_EXERCISE AIM_.
For the data below, give again exactly the lines from the one containing "Detect: cushion. One box each. In pixels." through the one containing "[820,0,1039,285]", both ends included, and no others.

_INFORMATION GIVEN_.
>>>>

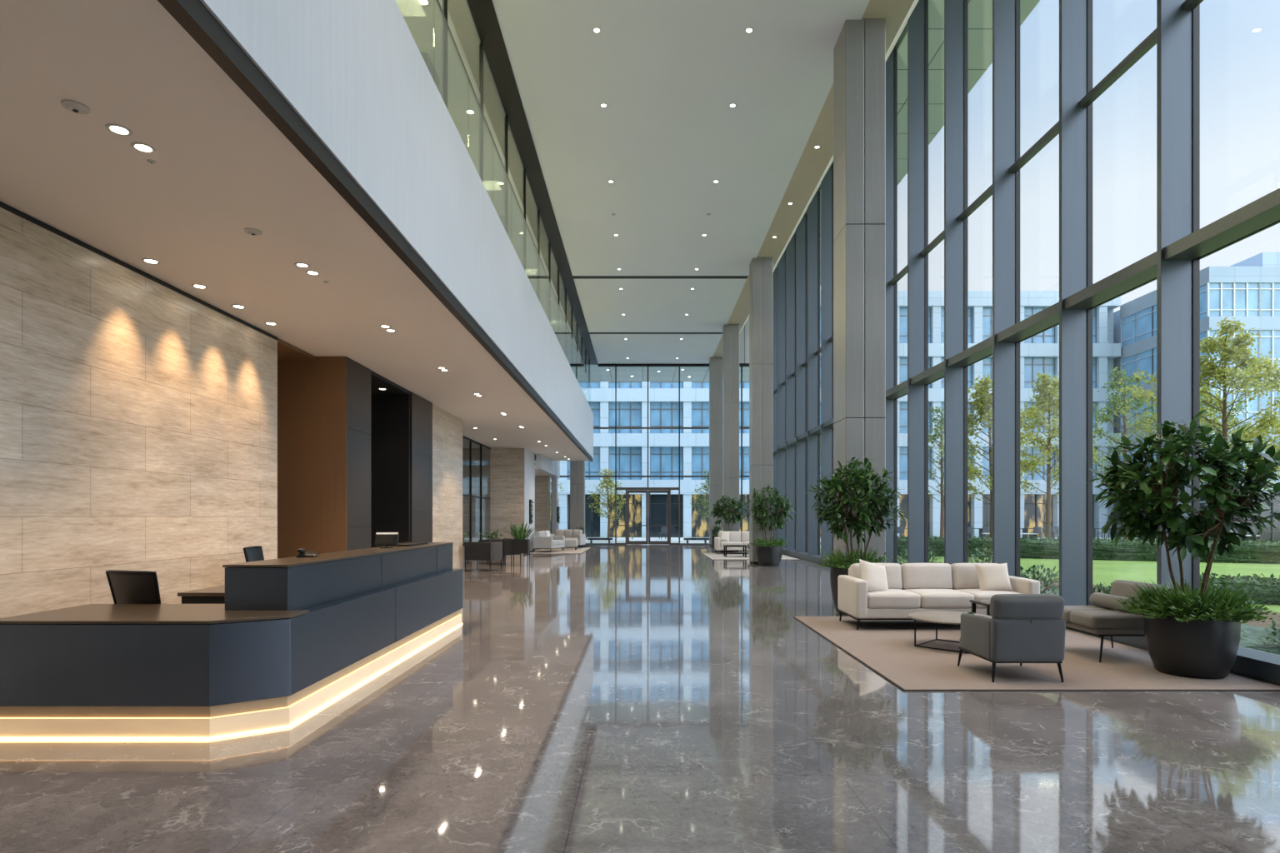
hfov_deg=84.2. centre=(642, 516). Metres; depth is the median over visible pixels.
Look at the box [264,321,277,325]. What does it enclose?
recessed light
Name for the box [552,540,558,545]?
seat cushion
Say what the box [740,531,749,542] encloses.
cushion
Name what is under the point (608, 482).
tree
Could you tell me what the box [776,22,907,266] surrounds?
trim
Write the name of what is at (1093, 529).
patio table
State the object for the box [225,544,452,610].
counter
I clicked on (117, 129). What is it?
recessed light
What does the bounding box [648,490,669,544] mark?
door
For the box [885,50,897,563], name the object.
window
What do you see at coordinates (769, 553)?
potted tree
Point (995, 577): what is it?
throw pillow
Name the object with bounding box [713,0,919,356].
ceiling
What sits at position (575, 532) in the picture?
cushion
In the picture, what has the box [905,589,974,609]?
seat cushion
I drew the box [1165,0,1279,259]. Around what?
window
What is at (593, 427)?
window frame
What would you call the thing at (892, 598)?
seat cushion
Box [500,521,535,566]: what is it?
potted plant
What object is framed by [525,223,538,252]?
trim
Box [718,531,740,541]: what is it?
cushion
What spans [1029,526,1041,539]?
patio chair
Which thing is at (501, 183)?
recessed light
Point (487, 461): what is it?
window
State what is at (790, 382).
mullion
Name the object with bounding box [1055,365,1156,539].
tree
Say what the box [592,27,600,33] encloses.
recessed light
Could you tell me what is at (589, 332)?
trim
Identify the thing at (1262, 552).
hedge
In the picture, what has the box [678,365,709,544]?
window
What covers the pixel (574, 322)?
window
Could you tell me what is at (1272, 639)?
shrub
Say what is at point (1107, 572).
lawn
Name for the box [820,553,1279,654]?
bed
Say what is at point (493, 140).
trim
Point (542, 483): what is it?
column
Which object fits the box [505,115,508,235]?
mullion
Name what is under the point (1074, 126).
window
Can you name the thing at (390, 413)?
panel
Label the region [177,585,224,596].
countertop
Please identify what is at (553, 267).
window
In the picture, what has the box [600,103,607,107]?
recessed light
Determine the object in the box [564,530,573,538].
cushion
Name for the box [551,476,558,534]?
pier
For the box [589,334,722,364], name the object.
ceiling
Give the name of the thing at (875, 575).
throw pillow
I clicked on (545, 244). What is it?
window
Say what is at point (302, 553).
desk phone
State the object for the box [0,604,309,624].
countertop
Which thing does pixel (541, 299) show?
column
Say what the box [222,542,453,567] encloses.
countertop
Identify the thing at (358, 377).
panel
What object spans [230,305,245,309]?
recessed light
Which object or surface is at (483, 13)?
trim
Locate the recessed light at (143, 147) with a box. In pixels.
[130,142,155,153]
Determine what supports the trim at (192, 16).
attached to the ceiling at (222, 169)
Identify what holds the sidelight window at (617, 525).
attached to the door frame
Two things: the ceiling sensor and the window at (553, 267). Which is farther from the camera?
the window at (553, 267)
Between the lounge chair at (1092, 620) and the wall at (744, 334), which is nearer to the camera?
the lounge chair at (1092, 620)
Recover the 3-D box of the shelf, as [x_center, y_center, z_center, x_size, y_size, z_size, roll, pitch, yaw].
[3.420,1.355,26.200,0.720,0.020,0.520,0,0,0]
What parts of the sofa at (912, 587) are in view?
arm, leg, frame, seat, arm
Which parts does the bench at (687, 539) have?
seat
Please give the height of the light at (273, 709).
0.005 m
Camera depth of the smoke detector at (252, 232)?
6.67 m
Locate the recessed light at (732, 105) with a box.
[729,103,736,107]
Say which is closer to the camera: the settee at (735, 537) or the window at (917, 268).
the window at (917, 268)
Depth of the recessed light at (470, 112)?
14.00 m
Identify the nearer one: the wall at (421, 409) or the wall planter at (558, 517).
the wall at (421, 409)
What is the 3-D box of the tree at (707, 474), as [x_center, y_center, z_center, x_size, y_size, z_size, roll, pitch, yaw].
[4.411,-0.735,45.422,2.614,4.593,2.658,0,0,-35]
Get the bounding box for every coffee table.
[723,545,746,557]
[908,610,991,654]
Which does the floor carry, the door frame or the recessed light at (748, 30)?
the door frame
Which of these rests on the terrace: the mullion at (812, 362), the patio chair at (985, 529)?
the patio chair at (985, 529)
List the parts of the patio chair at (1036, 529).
backrest
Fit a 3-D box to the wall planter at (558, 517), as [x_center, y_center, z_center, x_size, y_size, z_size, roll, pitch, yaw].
[-4.263,-0.067,36.296,0.194,0.924,0.436,0,0,0]
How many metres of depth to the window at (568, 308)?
26.12 m
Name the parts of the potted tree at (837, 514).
pot, stem, stem, stem, stem
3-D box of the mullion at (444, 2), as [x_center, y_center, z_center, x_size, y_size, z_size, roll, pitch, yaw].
[-2.730,-6.510,10.881,0.060,3.080,2.198,0,0,0]
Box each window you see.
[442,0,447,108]
[479,40,483,183]
[487,460,489,538]
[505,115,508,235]
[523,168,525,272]
[537,210,549,301]
[550,242,558,302]
[558,268,565,321]
[565,290,572,338]
[571,308,577,350]
[577,324,581,361]
[581,337,585,372]
[585,349,589,380]
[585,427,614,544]
[589,359,590,384]
[590,365,749,381]
[615,365,647,489]
[616,525,625,544]
[647,365,679,487]
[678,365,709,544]
[740,365,749,532]
[772,266,777,542]
[809,164,833,563]
[822,335,834,428]
[885,0,928,563]
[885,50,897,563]
[910,0,968,564]
[947,0,1019,577]
[996,0,1092,605]
[1065,0,1199,591]
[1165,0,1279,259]
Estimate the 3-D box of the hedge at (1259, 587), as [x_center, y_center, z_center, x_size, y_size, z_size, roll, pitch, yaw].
[14.094,1.335,11.794,8.634,0.598,1.296,0,0,22]
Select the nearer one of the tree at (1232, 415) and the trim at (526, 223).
the trim at (526, 223)
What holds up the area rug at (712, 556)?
on the floor
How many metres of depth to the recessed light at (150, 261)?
7.48 m
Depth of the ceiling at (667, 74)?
14.25 m
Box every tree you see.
[535,460,564,517]
[587,468,629,540]
[690,469,709,520]
[710,495,747,553]
[741,483,795,566]
[803,455,907,614]
[820,435,820,492]
[906,405,985,538]
[932,373,1052,539]
[1020,372,1105,539]
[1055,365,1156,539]
[1084,409,1279,679]
[1105,315,1279,488]
[1200,396,1279,494]
[1227,413,1279,499]
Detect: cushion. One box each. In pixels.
[535,530,544,536]
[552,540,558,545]
[552,540,563,544]
[555,529,564,535]
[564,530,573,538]
[565,539,578,547]
[572,530,582,538]
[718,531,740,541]
[720,541,743,547]
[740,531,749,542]
[741,541,749,547]
[850,563,902,589]
[867,589,920,609]
[900,563,952,589]
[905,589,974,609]
[950,563,998,589]
[955,589,1022,609]
[989,594,1064,619]
[1061,605,1117,622]
[1070,610,1144,629]
[1089,592,1134,612]
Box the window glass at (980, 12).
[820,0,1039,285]
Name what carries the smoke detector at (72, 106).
attached to the ceiling at (222, 169)
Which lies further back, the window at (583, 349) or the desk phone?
the window at (583, 349)
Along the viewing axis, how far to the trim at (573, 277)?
23.88 m
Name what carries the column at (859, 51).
on the floor
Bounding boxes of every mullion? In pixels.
[772,251,785,548]
[778,234,795,549]
[787,214,807,557]
[797,190,819,559]
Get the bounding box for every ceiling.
[0,0,589,460]
[277,338,315,359]
[370,370,410,394]
[462,465,551,477]
[492,0,869,275]
[573,279,746,332]
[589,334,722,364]
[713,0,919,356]
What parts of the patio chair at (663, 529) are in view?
backrest
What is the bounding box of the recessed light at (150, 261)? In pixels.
[141,258,160,264]
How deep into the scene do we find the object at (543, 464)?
32.73 m
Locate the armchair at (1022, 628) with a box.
[957,594,1065,682]
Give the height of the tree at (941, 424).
7.214 m
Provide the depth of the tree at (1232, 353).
25.61 m
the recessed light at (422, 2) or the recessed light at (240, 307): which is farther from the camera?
the recessed light at (422, 2)
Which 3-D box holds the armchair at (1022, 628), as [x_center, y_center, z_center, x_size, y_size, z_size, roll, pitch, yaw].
[3.450,1.092,6.704,0.670,0.790,0.873,0,0,0]
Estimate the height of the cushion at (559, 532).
0.440 m
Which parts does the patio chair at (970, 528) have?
backrest
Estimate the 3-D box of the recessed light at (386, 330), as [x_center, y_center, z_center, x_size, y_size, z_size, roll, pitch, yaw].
[-3.650,-2.696,10.270,0.151,0.007,0.151,0,0,0]
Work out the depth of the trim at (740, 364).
37.40 m
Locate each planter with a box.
[529,500,534,524]
[556,506,560,524]
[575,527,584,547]
[708,525,721,548]
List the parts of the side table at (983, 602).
leg, leg
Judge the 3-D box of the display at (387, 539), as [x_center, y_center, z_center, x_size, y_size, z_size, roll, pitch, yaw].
[-2.930,0.272,8.100,0.250,0.176,0.150,0,0,-8]
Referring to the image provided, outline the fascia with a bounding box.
[200,0,593,459]
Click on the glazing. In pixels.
(424, 23)
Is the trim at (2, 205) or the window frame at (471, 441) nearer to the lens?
the trim at (2, 205)
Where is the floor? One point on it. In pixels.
(602, 698)
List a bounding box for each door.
[626,490,648,544]
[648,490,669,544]
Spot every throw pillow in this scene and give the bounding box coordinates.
[719,530,729,541]
[859,559,888,591]
[975,563,1012,591]
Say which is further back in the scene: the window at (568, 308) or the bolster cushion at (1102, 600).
the window at (568, 308)
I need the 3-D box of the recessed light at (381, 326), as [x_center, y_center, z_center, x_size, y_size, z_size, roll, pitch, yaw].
[-3.650,-2.696,10.050,0.151,0.007,0.151,0,0,0]
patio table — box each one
[972,528,984,538]
[981,533,1037,539]
[1020,528,1045,538]
[1092,528,1118,539]
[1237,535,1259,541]
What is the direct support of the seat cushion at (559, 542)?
on the settee at (541, 540)
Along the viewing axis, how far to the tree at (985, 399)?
27.89 m
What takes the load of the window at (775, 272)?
on the floor
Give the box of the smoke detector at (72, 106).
[60,99,89,114]
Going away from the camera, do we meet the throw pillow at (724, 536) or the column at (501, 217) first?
the column at (501, 217)
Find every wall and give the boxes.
[0,207,277,618]
[277,356,346,559]
[410,392,432,542]
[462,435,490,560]
[489,448,534,554]
[739,317,749,363]
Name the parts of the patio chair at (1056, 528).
backrest
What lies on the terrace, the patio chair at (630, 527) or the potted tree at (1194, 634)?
the patio chair at (630, 527)
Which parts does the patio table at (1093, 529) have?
leg
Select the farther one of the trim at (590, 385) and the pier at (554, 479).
the pier at (554, 479)
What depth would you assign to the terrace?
47.30 m
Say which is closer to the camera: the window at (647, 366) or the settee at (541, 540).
the settee at (541, 540)
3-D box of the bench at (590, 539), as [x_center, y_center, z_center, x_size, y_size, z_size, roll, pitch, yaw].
[-2.350,1.360,39.400,1.400,0.340,0.500,0,0,0]
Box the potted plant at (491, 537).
[476,530,504,559]
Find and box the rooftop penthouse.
[1230,252,1279,266]
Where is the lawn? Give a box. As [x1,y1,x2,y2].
[462,541,1279,613]
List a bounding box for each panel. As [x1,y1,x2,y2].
[346,357,370,550]
[370,394,409,548]
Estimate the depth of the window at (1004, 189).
11.32 m
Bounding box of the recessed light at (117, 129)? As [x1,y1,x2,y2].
[105,123,132,135]
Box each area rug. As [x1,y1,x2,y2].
[527,547,591,554]
[701,553,799,559]
[792,616,1279,691]
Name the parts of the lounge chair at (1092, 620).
leg, seat, frame, leg, backrest
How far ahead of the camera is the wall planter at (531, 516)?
29.16 m
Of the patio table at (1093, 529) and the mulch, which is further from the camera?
the patio table at (1093, 529)
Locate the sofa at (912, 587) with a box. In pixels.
[837,563,1039,629]
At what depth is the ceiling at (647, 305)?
26.75 m
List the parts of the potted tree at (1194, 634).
stem, stem, pot, stem, stem
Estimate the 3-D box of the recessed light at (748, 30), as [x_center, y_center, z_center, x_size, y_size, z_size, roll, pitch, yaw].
[1.770,-8.066,11.750,0.143,0.007,0.143,0,0,0]
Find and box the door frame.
[615,487,679,544]
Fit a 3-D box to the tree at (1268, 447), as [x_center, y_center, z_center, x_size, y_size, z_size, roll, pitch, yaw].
[27.348,-1.970,29.042,4.847,7.063,5.864,0,0,5]
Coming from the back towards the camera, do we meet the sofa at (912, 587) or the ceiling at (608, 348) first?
the ceiling at (608, 348)
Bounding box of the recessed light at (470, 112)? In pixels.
[465,109,475,114]
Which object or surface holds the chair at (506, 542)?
on the floor
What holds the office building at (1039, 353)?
on the lawn
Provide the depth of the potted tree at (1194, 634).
6.47 m
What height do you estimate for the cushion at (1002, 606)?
0.234 m
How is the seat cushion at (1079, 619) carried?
on the lounge chair at (1092, 620)
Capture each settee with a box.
[533,530,564,552]
[550,529,585,549]
[714,531,749,554]
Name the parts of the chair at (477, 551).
backrest, arm
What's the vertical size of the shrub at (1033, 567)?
0.758 m
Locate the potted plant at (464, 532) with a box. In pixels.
[462,532,468,567]
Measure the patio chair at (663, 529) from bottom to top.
0.850 m
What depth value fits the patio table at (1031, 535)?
33.22 m
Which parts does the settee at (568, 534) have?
arm
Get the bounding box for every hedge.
[897,535,1279,564]
[1200,572,1279,604]
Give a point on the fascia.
(355, 72)
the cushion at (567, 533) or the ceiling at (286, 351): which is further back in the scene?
the cushion at (567, 533)
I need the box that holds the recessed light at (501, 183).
[496,181,504,185]
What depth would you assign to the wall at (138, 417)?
7.39 m
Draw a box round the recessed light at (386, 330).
[385,329,395,332]
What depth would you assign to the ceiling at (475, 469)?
32.73 m
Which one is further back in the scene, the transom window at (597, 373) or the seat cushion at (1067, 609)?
the transom window at (597, 373)
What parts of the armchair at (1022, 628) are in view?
leg, arm, leg, frame, backrest, leg
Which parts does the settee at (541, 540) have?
arm, seat, arm
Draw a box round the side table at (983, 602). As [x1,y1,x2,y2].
[969,600,991,616]
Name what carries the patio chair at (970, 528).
on the terrace
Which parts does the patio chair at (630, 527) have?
backrest
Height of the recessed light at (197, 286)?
0.007 m
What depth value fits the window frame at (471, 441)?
24.90 m
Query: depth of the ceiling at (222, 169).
6.02 m
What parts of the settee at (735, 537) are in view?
arm, seat
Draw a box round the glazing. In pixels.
[395,0,543,308]
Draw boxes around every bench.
[587,538,613,543]
[683,538,709,543]
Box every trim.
[0,201,277,340]
[157,0,592,461]
[436,0,469,78]
[466,0,598,364]
[467,78,493,140]
[492,140,512,187]
[510,187,526,223]
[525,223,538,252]
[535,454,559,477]
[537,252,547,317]
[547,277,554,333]
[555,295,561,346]
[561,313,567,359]
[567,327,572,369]
[572,275,748,279]
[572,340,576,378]
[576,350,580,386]
[580,361,584,394]
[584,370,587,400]
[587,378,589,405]
[589,332,722,334]
[590,385,591,409]
[598,363,749,366]
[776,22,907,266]
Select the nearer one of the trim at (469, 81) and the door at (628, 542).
the trim at (469, 81)
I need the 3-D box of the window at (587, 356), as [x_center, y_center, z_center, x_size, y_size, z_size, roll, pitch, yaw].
[-2.730,-6.510,35.081,0.060,3.080,2.198,0,0,0]
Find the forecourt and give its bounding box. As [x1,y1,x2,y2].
[585,542,709,543]
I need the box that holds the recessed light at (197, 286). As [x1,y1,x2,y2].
[190,284,208,289]
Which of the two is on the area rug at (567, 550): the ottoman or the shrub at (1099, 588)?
the ottoman
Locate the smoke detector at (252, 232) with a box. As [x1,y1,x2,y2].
[244,228,262,235]
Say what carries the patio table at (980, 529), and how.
on the terrace
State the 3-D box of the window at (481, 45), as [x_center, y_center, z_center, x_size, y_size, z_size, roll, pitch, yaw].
[-2.730,-6.510,13.081,0.060,3.080,2.198,0,0,0]
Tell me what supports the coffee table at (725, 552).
on the area rug at (712, 556)
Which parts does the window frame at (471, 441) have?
rail, rail
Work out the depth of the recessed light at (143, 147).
5.18 m
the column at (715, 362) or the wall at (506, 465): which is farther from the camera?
the column at (715, 362)
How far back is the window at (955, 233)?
13.14 m
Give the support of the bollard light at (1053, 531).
on the path
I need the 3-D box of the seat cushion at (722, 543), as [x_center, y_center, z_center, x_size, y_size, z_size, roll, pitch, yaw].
[3.500,1.107,28.102,0.892,0.225,0.661,0,0,0]
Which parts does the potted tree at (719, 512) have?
pot
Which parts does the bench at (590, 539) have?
seat
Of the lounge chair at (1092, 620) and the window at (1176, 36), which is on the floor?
the window at (1176, 36)
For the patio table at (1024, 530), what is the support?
on the terrace
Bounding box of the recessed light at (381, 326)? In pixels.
[380,325,390,328]
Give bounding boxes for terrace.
[462,537,1155,541]
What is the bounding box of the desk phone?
[296,548,318,557]
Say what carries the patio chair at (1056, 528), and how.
on the terrace
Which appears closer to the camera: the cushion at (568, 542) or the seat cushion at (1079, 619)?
the seat cushion at (1079, 619)
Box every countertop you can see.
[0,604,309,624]
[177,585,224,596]
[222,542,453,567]
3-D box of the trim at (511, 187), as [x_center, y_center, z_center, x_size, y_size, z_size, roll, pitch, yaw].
[-2.458,-5.582,14.125,0.021,1.225,1.638,0,0,0]
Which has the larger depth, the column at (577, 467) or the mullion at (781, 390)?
the column at (577, 467)
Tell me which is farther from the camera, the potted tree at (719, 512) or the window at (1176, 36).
the potted tree at (719, 512)
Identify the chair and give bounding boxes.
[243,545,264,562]
[464,541,502,571]
[487,538,520,565]
[625,526,632,539]
[658,526,667,539]
[897,526,904,536]
[968,526,972,537]
[979,526,989,537]
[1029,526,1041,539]
[1050,526,1059,538]
[1061,580,1170,662]
[1097,526,1109,539]
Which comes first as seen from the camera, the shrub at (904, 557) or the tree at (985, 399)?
the shrub at (904, 557)
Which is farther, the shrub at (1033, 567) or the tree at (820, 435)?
the tree at (820, 435)
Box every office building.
[462,290,1120,537]
[1113,252,1279,541]
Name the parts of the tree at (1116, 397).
crown
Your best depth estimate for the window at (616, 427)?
37.43 m
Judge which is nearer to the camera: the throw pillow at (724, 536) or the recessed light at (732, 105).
the recessed light at (732, 105)
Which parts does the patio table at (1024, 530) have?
leg
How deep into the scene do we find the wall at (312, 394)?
11.93 m
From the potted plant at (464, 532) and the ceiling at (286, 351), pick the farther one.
the potted plant at (464, 532)
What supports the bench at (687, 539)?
on the forecourt
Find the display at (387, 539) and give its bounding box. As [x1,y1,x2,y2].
[375,532,399,548]
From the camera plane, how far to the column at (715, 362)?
35.90 m
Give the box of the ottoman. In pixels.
[561,539,578,549]
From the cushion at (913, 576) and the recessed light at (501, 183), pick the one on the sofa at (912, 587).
the cushion at (913, 576)
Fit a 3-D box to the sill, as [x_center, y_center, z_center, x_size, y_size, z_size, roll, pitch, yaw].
[5.825,1.405,16.750,0.410,0.190,41.500,0,0,0]
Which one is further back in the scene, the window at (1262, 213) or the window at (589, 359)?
the window at (589, 359)
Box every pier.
[432,405,462,569]
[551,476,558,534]
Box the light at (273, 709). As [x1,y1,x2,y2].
[0,614,461,719]
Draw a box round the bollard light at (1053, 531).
[1051,530,1054,539]
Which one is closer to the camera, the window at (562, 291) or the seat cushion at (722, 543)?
the window at (562, 291)
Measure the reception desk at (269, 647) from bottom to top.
1.140 m
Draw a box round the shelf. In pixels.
[724,552,744,554]
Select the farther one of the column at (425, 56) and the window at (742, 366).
the window at (742, 366)
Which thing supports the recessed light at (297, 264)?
in the ceiling at (222, 169)
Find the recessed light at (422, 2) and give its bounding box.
[416,0,429,6]
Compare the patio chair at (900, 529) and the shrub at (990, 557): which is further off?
the patio chair at (900, 529)
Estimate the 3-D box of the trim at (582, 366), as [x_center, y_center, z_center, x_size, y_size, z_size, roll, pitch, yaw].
[-2.458,-5.582,28.975,0.021,1.225,1.638,0,0,0]
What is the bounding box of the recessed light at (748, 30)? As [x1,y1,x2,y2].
[745,27,753,33]
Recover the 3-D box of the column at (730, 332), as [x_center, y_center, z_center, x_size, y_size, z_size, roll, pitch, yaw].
[3.750,-3.310,30.075,0.640,9.620,0.650,0,0,0]
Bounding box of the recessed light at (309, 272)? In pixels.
[305,270,319,275]
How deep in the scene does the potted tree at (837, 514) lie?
10.75 m
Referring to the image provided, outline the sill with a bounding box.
[782,548,1279,685]
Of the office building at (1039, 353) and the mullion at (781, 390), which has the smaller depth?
the mullion at (781, 390)
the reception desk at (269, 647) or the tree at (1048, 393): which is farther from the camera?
the tree at (1048, 393)
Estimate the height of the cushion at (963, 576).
0.401 m
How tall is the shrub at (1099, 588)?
0.669 m
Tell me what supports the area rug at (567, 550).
on the floor
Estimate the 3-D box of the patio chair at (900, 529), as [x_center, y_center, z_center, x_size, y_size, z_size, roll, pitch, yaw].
[16.950,1.105,46.795,0.500,0.850,0.510,0,0,0]
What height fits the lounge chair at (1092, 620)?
0.782 m
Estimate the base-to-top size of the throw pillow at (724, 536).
0.476 m
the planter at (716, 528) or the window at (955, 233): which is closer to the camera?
the window at (955, 233)
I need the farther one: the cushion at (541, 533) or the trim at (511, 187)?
the cushion at (541, 533)
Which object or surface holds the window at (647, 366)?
in the wall at (744, 334)
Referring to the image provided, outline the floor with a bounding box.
[0,545,1279,852]
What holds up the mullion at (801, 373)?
on the floor
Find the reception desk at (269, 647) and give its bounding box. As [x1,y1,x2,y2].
[0,542,462,739]
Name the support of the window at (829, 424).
on the floor
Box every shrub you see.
[897,546,940,564]
[968,547,1025,577]
[1020,564,1059,594]
[1092,581,1112,605]
[1247,619,1279,654]
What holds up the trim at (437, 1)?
on the fascia
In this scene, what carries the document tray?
on the reception desk at (269, 647)
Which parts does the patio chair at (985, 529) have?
backrest
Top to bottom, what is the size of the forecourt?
0.030 m
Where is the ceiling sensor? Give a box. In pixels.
[146,159,155,163]
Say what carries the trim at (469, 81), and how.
on the fascia
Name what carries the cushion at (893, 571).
on the sofa at (912, 587)
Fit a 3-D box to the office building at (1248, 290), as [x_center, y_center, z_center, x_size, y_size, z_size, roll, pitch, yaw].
[48.180,-8.215,51.000,26.040,19.550,14.000,0,0,0]
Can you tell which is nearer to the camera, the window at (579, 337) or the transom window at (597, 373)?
the window at (579, 337)
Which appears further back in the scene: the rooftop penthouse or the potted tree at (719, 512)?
the rooftop penthouse
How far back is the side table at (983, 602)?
8.83 m
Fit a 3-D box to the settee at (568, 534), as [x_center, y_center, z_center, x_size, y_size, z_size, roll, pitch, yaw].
[-3.550,1.050,33.298,1.600,0.874,0.853,0,0,12]
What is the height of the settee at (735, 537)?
0.894 m
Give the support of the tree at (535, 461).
on the terrace
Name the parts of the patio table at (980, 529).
leg
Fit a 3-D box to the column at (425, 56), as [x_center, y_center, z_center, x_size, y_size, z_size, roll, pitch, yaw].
[-4.100,-6.480,12.550,0.800,3.040,0.700,0,0,0]
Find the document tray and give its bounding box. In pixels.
[388,542,428,546]
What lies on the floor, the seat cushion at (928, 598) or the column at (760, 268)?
the column at (760, 268)
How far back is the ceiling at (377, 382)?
14.38 m
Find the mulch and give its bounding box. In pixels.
[1040,580,1279,629]
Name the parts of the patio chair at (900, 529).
backrest
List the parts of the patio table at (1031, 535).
leg
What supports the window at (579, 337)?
on the floor
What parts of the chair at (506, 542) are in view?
arm, arm
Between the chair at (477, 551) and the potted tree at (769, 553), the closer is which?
the chair at (477, 551)
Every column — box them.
[420,52,439,90]
[498,215,504,228]
[535,293,542,306]
[535,475,549,532]
[570,460,584,534]
[709,356,722,545]
[722,324,739,552]
[749,257,772,564]
[833,18,885,564]
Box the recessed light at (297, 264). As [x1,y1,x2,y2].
[294,262,309,268]

<<<<

_TASK RESPONSE_.
Detect: cushion. One box each. In pixels.
[535,530,544,536]
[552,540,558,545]
[552,540,563,544]
[555,529,564,535]
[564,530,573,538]
[565,539,578,547]
[572,530,582,538]
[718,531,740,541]
[720,541,743,547]
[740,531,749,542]
[741,541,749,547]
[850,563,902,589]
[867,589,920,609]
[900,563,952,589]
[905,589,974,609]
[950,563,998,589]
[955,589,1022,609]
[989,594,1064,619]
[1061,605,1117,622]
[1070,610,1144,629]
[1089,592,1134,612]
Box the window glass at (980, 12).
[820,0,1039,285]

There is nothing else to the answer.